- Born: February 2, 1978 (age 47) Boston, Massachusetts, U.S.
- Other names: Romanski
- Occupations: Actor; writer; producer; director;
- Years active: 2000–present

= Chris Romano =

American actor (born 1978)

Chris Romano also known as Romanski (born February 2, 1978) is an American actor, writer, producer, and director, most commonly known for co-creating, producing and starring in Spike TV's Blue Mountain State.

==Early life==
Romano grew up in Nashua, New Hampshire, and graduated from Nashua High School South. He then went on to Plymouth State College for 1 year before transferring and graduating from Emerson College in 2000.

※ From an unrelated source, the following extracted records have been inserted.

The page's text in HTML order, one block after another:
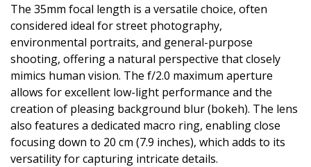
The 35mm focal length is a versatile choice, often
considered ideal for street photography,
environmental portraits, and general-purpose
shooting, offering a natural perspective that closely
mimics human vision. The f/2.0 maximum aperture
allows for excellent low-light performance and the
creation of pleasing background blur (bokeh). The lens
also features a dedicated macro ring, enabling close
focusing down to 20 cm (7.9 inches), which adds to its
versatility for capturing intricate details.
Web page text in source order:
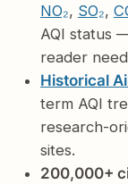
NO₂, SO₂,
AQI status
reader
Historical
term AQI
research-
sites.
200,000+
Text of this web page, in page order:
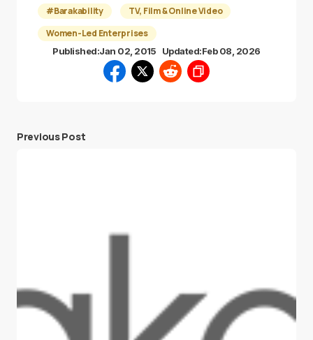
#Barakability
TV, Film & Online Video
Women-Led Enterprises
Published:Jan 02, 2015 Updated:Feb 08, 2026
Previous Post
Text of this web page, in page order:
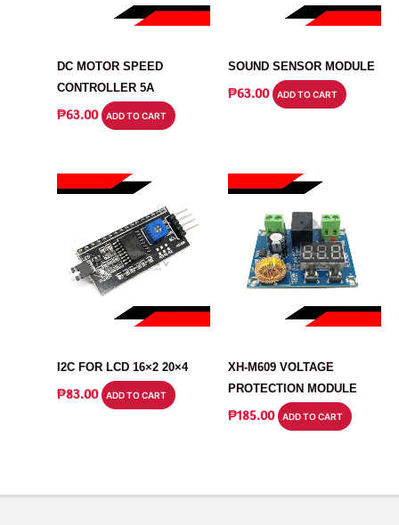
DC MOTOR SPEED
CONTROLLER 5A
₱63.00 ADD TO CART
SOUND SENSOR MODULE
₱63.00 ADD TO CART
I2C FOR LCD 16×2 20×4
₱83.00 ADD TO CART
XH-M609 VOLTAGE
PROTECTION MODULE
₱185.00 ADD TO CART
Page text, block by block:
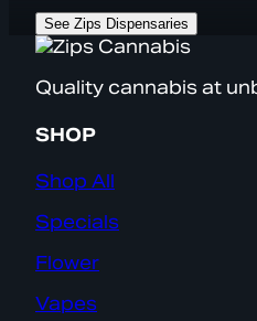
See Zips Dispensaries
Quality cannabis at
SHOP
Shop All
Specials
Flower
Vapes
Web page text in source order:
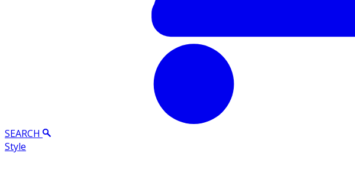
SEARCH
Style
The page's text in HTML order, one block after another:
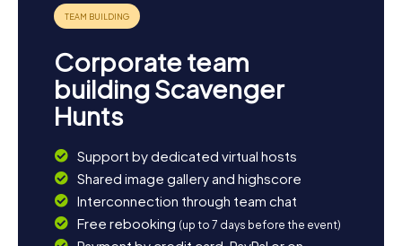
Corporate team
building Scavenger
Hunts
Support by dedicated virtual hosts
Shared image gallery and highscore
Interconnection through team chat
Free rebooking (up to 7 days before the event)
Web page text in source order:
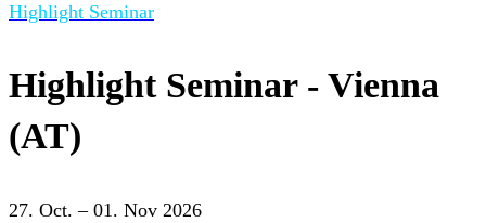
Highlight Seminar
Highlight Seminar - Vienna
(AT)
27. Oct. – 01. Nov 2026
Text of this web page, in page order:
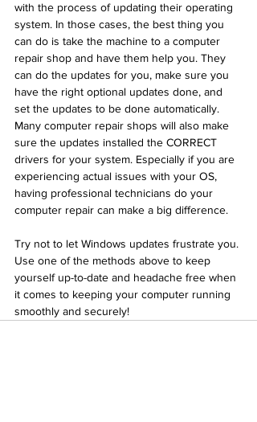
with the process of updating their operating
system. In those cases, the best thing you
can do is take the machine to a computer
repair shop and have them help you. They
can do the updates for you, make sure you
have the right optional updates done, and
set the updates to be done automatically.
Many computer repair shops will also make
sure the updates installed the CORRECT
drivers for your system. Especially if you are
experiencing actual issues with your OS,
having professional technicians do your
computer repair can make a big difference.
Try not to let Windows updates frustrate you.
Use one of the methods above to keep
yourself up-to-date and headache free when
it comes to keeping your computer running
smoothly and securely!
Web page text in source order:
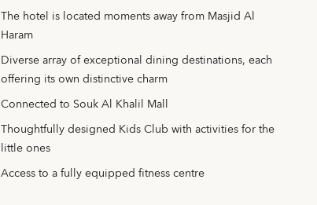
The hotel is located moments away from Masjid Al
Haram
Diverse array of exceptional dining destinations, each
offering its own distinctive charm
Connected to Souk Al Khalil Mall
Thoughtfully designed Kids Club with activities for the
little ones
Access to a fully equipped fitness centre
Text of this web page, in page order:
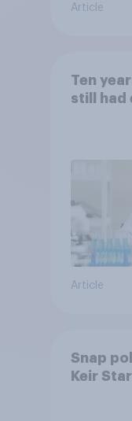
Article
Ten
still had
Article
Snap
Keir
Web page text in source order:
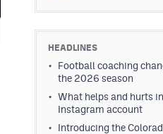
HEADLINES
Football coaching
the 2026 season
What helps and hurts
Instagram account
Introducing the
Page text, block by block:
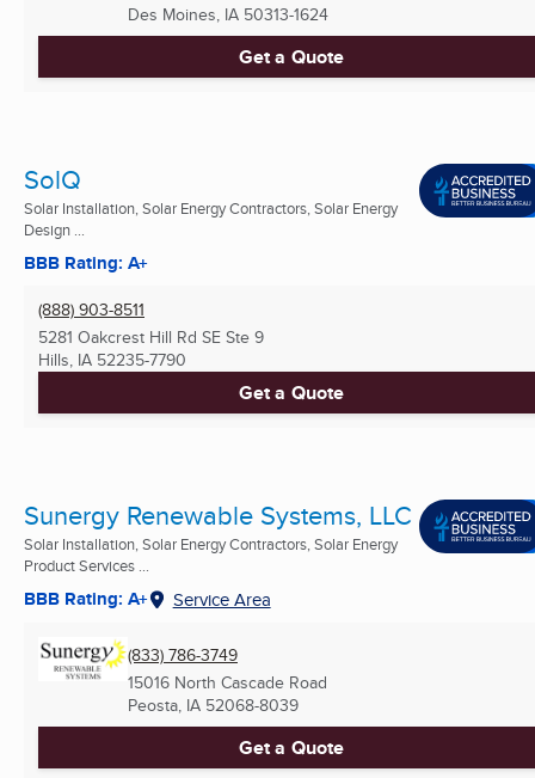
Des Moines, IA 50313-1624
Get a Quote
SolQ
Solar Installation, Solar Energy Contractors, Solar Energy
Design ...
BBB Rating: A+
(888) 903-8511
5281 Oakcrest Hill Rd SE Ste 9
Hills, IA 52235-7790
Get a Quote
Sunergy Renewable Systems, LLC
Solar Installation, Solar Energy Contractors, Solar Energy
Product Services ...
BBB Rating: A+ Service Area
(833) 786-3749
15016 North Cascade Road
Peosta, IA 52068-8039
Get a Quote
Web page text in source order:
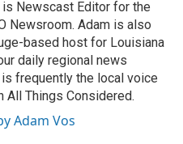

Chris claims that he and his family were Lebanese-American (not Italian-American) and in the Witness Protection Program. According to Chris, his father, Nicholas John Romano (Shaheen), a.k.a. "Johnny Cool", was the most prolific arsonist in the history of Massachusetts in the '60s and '70s, and had struck a deal with authorities to turn State's Evidence in return for protection. This is corroborated by the court case COMMONWEALTH vs. NICHOLAS K. SHAHEEN, which occurred in Massachusetts between May of 1982 and February of 1983, and led to an agreement between the state of Massachusetts and "a witness." It is stated in the court documents that the witness exchanged testimony regarding previous activities as an arsonist for protective custody.

==Television career==

===Blue Mountain State===
Romano co-created the show, and also plays the role of Sammy Cacciatore, the school's mascot (and Alex's roommate), who is constantly searching for girls and excuses to get drunk, with his drinking often leading him into misadventure. Romano also produced, starred in, and co-wrote the film adaptation.

===Other===
Romano had a recurring role in the hit CBS television show How I Met Your Mother as Adam "Punchy" Punciarello, Ted's (Josh Radnor) high school friend; he also co-executive produced 24 episodes of the show. He has appeared on The Sarah Silverman Program, Drunk History, Big Time in Hollywood, FL, and Acceptable TV. He had a brief non-speaking role in the mockumentary 7 Days in Hell where he played a streaker who has sex with tennis player Aaron Williams (Andy Samberg) on the court. He also appeared in Tour de Pharmacy as steroid-addled cyclist Jabin Dolchey.